Looking at the Main Weather Events there are no values that stand out as above average.
However, when looking in more detail, Weather Events that involve both Rain and Snow have higher traffic volume. Specifically weather descriptoins called "shower snow" and "light rain and snow" have higher traffic volume. The explanation could involve icy conditions.
The only other even combining both types of preciptiation is "light shower and snow" but assuming severity of rain being having a heirarchy from least to most severe: [light shower, shower, light rain], "light shower" and snow may not lead to icy conditions.
by_weather_main = dayset.groupby('weather_main').mean()
by_weather_description = dayset.groupby('weather_description').mean()
by_weather_main["traffic_volume"].plot.barh()
plt.title("Traffic Volume for Main Weather Events")
plt.xlabel("Traffic Volume")
plt.ylabel("Main Weather Events")
plt.show()
by_weather_description["traffic_volume"].plot.barh(figsize=(5,10))
plt.show()
The Nighttime (7pm - 7am) Traffic Volume Frequency Histogram is Right-Skewed indicating low traffic volume. Data from Nighttime was excluded from the current analysis because it does not offer much insight into high traffic volume indicators.
The Winter months (Nov-Feb) have lower traffic volume, with the lowest in Dec/Jan.
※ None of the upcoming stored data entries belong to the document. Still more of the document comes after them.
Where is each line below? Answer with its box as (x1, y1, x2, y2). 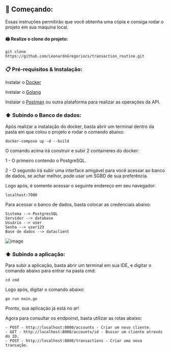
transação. (5, 342, 29, 348)
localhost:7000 (5, 192, 38, 198)
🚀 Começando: (5, 5, 53, 14)
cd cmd (5, 277, 19, 283)
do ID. (5, 334, 19, 339)
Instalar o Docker (5, 79, 42, 86)
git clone (5, 49, 26, 55)
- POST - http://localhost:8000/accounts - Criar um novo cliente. (5, 324, 152, 330)
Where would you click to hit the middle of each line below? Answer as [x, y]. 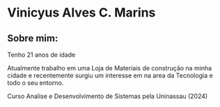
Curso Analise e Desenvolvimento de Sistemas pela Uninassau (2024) [108, 96]
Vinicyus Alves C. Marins [81, 13]
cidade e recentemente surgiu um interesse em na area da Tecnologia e [110, 75]
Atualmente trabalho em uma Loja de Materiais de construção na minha [110, 68]
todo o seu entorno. [36, 83]
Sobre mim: [33, 38]
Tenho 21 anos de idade [41, 55]
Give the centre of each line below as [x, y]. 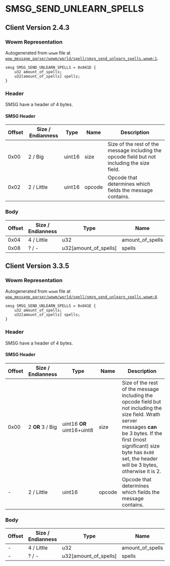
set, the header [140, 458]
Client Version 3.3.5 [37, 266]
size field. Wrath [141, 414]
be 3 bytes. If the [142, 433]
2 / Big [36, 157]
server [130, 420]
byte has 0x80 [138, 452]
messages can [139, 427]
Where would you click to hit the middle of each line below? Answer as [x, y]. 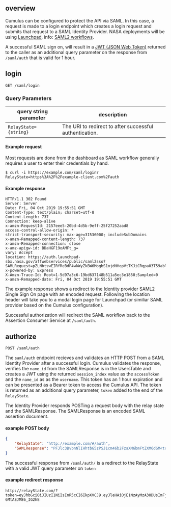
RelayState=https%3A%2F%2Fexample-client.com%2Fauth [62, 177]
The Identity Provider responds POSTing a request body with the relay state [85, 405]
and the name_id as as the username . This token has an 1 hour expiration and [84, 379]
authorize [21, 336]
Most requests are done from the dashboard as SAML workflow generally [82, 158]
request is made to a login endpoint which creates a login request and [78, 26]
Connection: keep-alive [31, 221]
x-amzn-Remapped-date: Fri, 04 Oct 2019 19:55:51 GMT [64, 280]
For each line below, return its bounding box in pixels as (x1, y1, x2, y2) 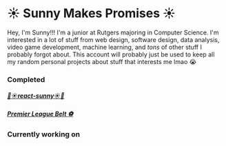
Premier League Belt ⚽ (7, 109, 74, 118)
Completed (7, 74, 45, 84)
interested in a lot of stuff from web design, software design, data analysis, (7, 35, 220, 43)
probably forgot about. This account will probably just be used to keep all (7, 50, 215, 59)
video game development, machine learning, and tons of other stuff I (7, 43, 202, 51)
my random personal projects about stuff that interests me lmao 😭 (7, 57, 197, 65)
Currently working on (7, 129, 81, 139)
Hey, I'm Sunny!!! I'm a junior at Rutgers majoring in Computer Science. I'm (7, 28, 219, 36)
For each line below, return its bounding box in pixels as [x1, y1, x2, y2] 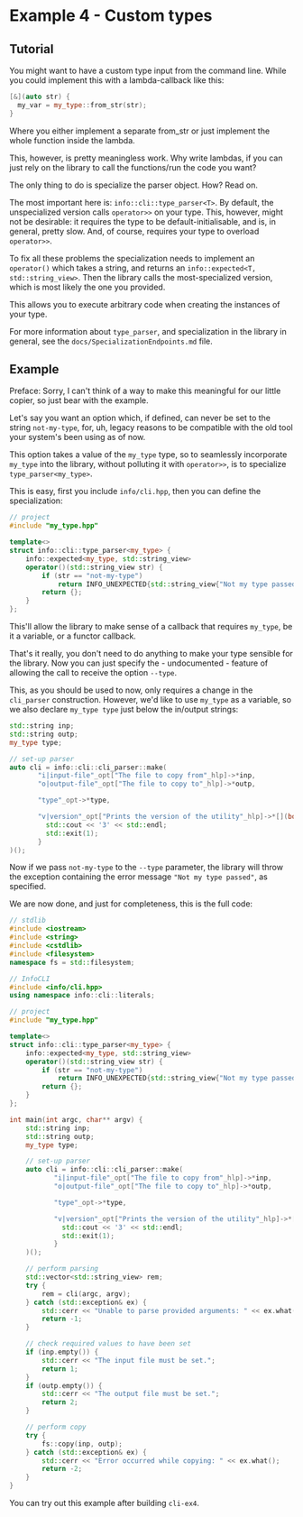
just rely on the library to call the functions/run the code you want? [9, 161, 257, 172]
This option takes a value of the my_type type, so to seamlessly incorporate [9, 449, 288, 460]
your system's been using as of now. [9, 432, 146, 443]
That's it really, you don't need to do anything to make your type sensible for [9, 648, 293, 659]
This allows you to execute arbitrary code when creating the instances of [9, 299, 281, 309]
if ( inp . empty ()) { [25, 1347, 99, 1357]
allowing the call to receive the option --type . [9, 667, 178, 678]
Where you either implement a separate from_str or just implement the [9, 125, 271, 136]
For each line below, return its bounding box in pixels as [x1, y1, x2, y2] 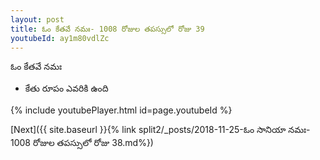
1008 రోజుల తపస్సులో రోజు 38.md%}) [10, 137, 154, 149]
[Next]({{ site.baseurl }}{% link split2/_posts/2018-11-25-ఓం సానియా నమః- [10, 124, 311, 136]
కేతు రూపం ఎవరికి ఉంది [24, 82, 109, 95]
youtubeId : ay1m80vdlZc [10, 33, 110, 43]
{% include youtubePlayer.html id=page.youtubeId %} [10, 104, 233, 116]
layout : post [10, 14, 65, 25]
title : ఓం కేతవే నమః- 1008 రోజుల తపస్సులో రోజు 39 [10, 24, 205, 34]
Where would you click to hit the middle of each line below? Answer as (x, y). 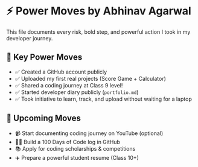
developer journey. (30, 38)
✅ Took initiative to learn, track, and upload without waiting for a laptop (103, 99)
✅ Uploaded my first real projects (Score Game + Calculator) (90, 78)
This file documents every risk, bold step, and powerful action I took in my (98, 32)
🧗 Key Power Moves (44, 57)
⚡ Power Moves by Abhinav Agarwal (99, 11)
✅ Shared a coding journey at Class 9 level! (69, 85)
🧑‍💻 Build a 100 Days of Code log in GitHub (68, 142)
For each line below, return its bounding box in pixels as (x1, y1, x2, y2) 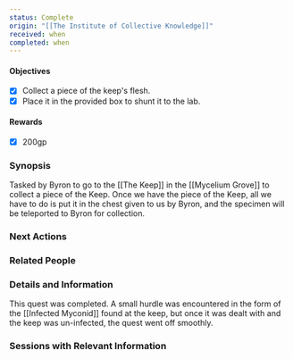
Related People (9, 254, 76, 266)
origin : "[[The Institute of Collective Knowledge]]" (9, 21, 214, 30)
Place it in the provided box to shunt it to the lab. (21, 96, 201, 106)
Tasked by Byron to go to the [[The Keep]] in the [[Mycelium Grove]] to (9, 179, 270, 190)
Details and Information (9, 278, 113, 290)
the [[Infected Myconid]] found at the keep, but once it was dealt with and (9, 308, 281, 319)
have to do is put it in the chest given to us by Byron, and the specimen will (9, 198, 285, 210)
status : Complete (9, 13, 74, 22)
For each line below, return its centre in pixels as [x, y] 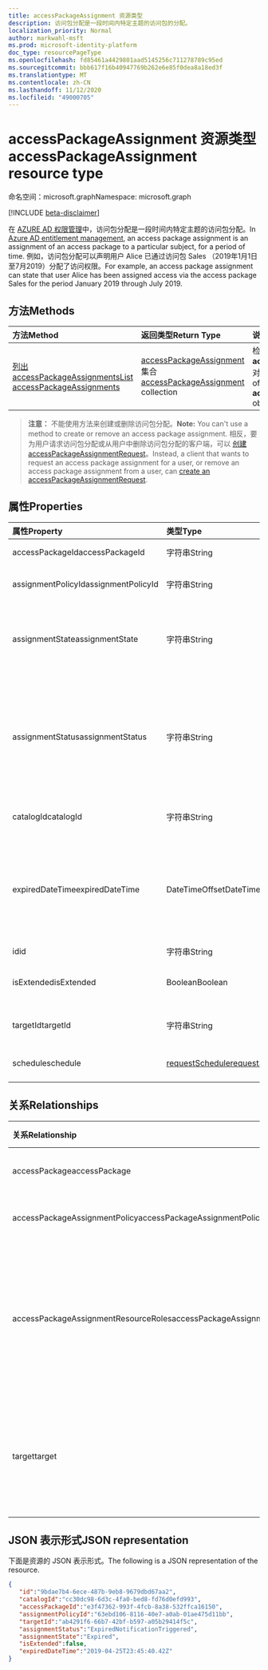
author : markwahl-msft [46, 38]
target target [35, 1456]
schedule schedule [47, 1063]
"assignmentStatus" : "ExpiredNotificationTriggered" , [108, 1629]
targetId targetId [42, 1025]
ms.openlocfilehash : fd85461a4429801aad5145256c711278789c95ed [116, 61]
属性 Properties [45, 507]
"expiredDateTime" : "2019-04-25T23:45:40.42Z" [96, 1652]
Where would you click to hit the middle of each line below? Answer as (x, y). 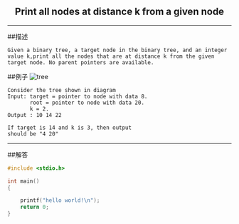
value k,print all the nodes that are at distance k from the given (111, 56)
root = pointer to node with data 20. (87, 103)
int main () (23, 181)
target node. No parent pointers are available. (81, 62)
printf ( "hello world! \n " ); (60, 200)
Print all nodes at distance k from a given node (119, 12)
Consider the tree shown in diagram (62, 90)
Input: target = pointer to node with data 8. (78, 96)
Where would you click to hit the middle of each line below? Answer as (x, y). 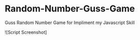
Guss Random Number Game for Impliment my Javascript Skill (70, 22)
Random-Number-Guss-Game (70, 9)
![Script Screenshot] (26, 32)
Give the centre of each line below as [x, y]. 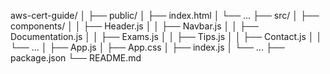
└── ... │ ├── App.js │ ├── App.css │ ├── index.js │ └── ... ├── [147, 47]
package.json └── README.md [76, 58]
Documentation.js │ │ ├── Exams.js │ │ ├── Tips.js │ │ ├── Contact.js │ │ [166, 36]
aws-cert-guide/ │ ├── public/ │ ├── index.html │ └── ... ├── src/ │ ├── [165, 15]
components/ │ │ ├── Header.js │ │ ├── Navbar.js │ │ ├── [134, 26]
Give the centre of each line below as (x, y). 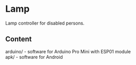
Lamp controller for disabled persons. (45, 23)
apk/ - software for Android (34, 57)
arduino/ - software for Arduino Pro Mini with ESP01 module (68, 51)
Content (19, 39)
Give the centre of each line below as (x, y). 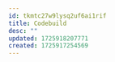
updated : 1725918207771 (49, 38)
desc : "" (23, 31)
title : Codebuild (38, 23)
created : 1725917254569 (49, 46)
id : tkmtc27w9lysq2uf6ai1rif (57, 16)
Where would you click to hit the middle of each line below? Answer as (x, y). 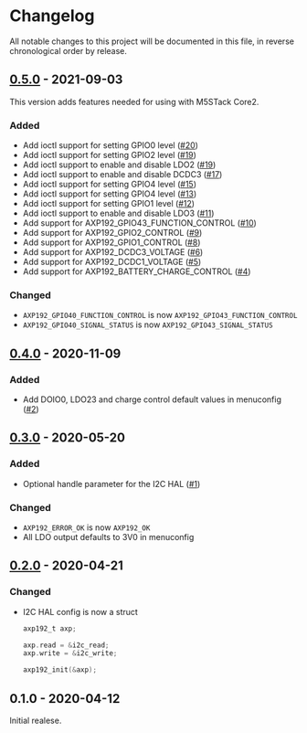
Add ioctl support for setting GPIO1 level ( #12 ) (108, 204)
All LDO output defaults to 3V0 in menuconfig (108, 537)
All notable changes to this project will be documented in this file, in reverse (152, 41)
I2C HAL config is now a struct (80, 611)
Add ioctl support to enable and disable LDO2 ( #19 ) (119, 165)
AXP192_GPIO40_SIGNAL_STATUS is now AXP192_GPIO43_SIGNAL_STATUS (148, 324)
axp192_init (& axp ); (60, 670)
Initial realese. (36, 721)
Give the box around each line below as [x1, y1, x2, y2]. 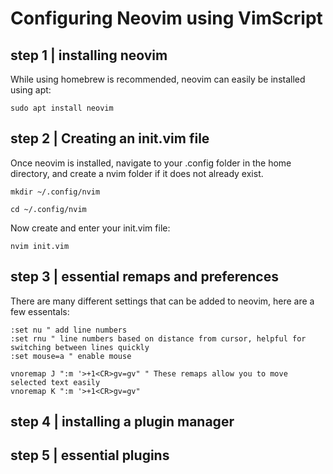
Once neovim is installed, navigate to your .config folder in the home [10, 157, 292, 169]
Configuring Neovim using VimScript [10, 7, 323, 30]
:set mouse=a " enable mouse [10, 351, 132, 361]
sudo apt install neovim [10, 103, 114, 113]
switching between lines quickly [10, 342, 150, 352]
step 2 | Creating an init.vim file [10, 130, 210, 147]
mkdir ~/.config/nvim [10, 187, 101, 197]
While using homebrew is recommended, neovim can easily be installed [10, 73, 306, 85]
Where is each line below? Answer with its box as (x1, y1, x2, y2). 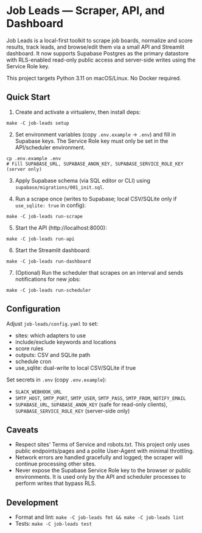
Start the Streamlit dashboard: (15, 246, 91, 253)
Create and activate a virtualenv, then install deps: (15, 108, 141, 116)
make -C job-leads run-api (6, 236, 75, 242)
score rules (15, 345, 44, 352)
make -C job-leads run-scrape (6, 213, 83, 219)
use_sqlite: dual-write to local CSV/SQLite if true (15, 364, 136, 372)
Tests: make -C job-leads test (15, 520, 92, 528)
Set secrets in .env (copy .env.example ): (6, 376, 106, 383)
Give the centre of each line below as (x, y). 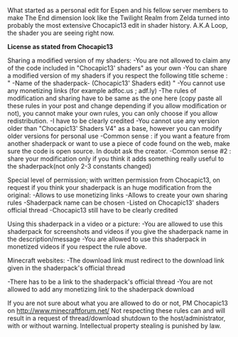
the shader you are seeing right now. (61, 33)
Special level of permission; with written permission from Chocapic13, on (114, 180)
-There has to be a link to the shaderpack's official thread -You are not (110, 282)
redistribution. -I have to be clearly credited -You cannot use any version (113, 121)
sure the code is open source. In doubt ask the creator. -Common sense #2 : (119, 151)
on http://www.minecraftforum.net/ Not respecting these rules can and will (117, 311)
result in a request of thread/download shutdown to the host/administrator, (117, 318)
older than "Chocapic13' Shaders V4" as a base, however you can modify (115, 128)
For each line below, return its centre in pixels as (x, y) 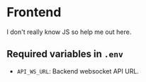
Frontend (34, 12)
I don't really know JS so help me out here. (69, 32)
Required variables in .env (65, 54)
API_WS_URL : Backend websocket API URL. (78, 71)
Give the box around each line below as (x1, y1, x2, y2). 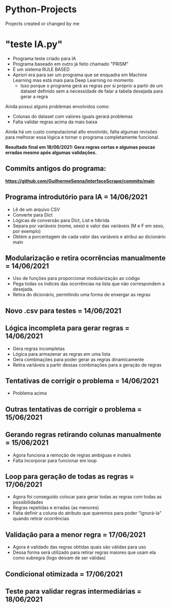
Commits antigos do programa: (5, 164, 106, 173)
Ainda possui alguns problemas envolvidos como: (5, 103, 110, 110)
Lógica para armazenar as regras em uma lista (12, 351, 111, 357)
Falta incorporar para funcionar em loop (12, 457, 97, 464)
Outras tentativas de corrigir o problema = (5, 405, 142, 414)
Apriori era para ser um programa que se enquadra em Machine (12, 72, 148, 78)
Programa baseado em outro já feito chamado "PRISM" (12, 60, 129, 67)
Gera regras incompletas (12, 345, 65, 352)
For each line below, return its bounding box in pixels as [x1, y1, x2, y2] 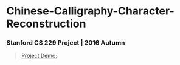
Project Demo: [21, 52, 58, 60]
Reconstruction [6, 17, 86, 31]
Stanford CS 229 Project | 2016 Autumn [6, 39, 125, 47]
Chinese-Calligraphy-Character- [6, 4, 175, 18]
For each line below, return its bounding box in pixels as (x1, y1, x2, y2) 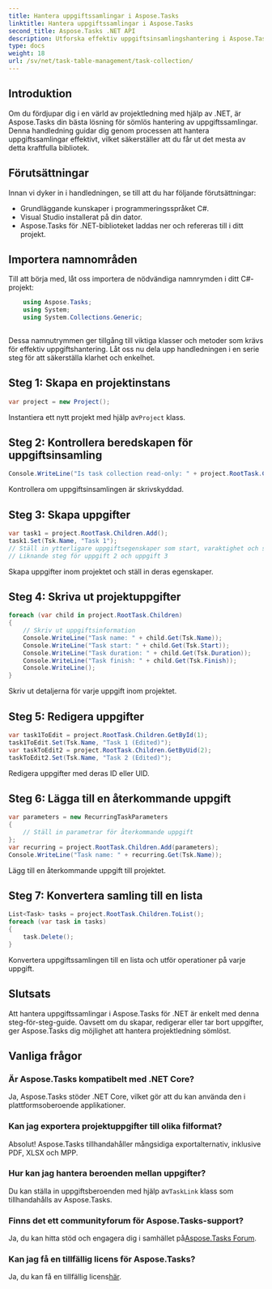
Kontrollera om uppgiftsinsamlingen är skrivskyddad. (8, 485, 185, 494)
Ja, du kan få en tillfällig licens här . (8, 1272, 121, 1282)
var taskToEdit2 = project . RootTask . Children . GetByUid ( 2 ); (8, 746, 212, 754)
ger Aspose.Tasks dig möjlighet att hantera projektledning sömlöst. (8, 1025, 232, 1036)
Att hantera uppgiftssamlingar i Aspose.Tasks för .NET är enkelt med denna (8, 1008, 260, 1018)
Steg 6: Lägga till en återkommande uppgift (8, 791, 232, 805)
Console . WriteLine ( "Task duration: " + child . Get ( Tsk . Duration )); (23, 649, 252, 657)
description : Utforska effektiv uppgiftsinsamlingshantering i (8, 34, 227, 43)
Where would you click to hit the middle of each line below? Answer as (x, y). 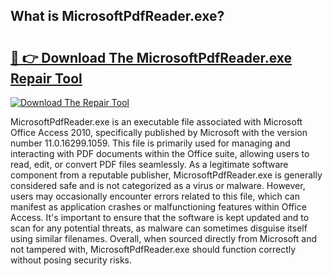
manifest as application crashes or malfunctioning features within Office (158, 207)
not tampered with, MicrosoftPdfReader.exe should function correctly (153, 249)
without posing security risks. (71, 260)
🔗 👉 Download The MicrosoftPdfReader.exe (151, 57)
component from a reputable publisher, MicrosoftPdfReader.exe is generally (166, 175)
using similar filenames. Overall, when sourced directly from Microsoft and (164, 238)
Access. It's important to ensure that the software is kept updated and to (160, 217)
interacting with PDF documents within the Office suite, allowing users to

This could be a combination of the holidays and the colder weather.
July was an exception to the higher traffic volumes observed in the Spring-Fall (Mar-Oct) with a noticeable dip. This dip is curious but does not provide insight on high traffic volume indicators.
Business Days (Mon-Fri) showed much higher traffic volume than Weekends (Sat-Sun), and the line graphs of the hourly changes in traffic volume for each displayed two very distinct trends.
Business Day Traffic Volume peaked very high at 7:00 and then again at 16:00.
Weekend Traffic Volume started low in the morning and increased steadily to maintain a steady middle level throughout the afternoon.
There was mostly just a weak correlation between the different types of weather events and traffic volume.
However, when looking a little more closely, weather events that specifically combined rain and snow had higher traffic volumes than other events that involved just rain or snow. An explanation could be icy road conditions.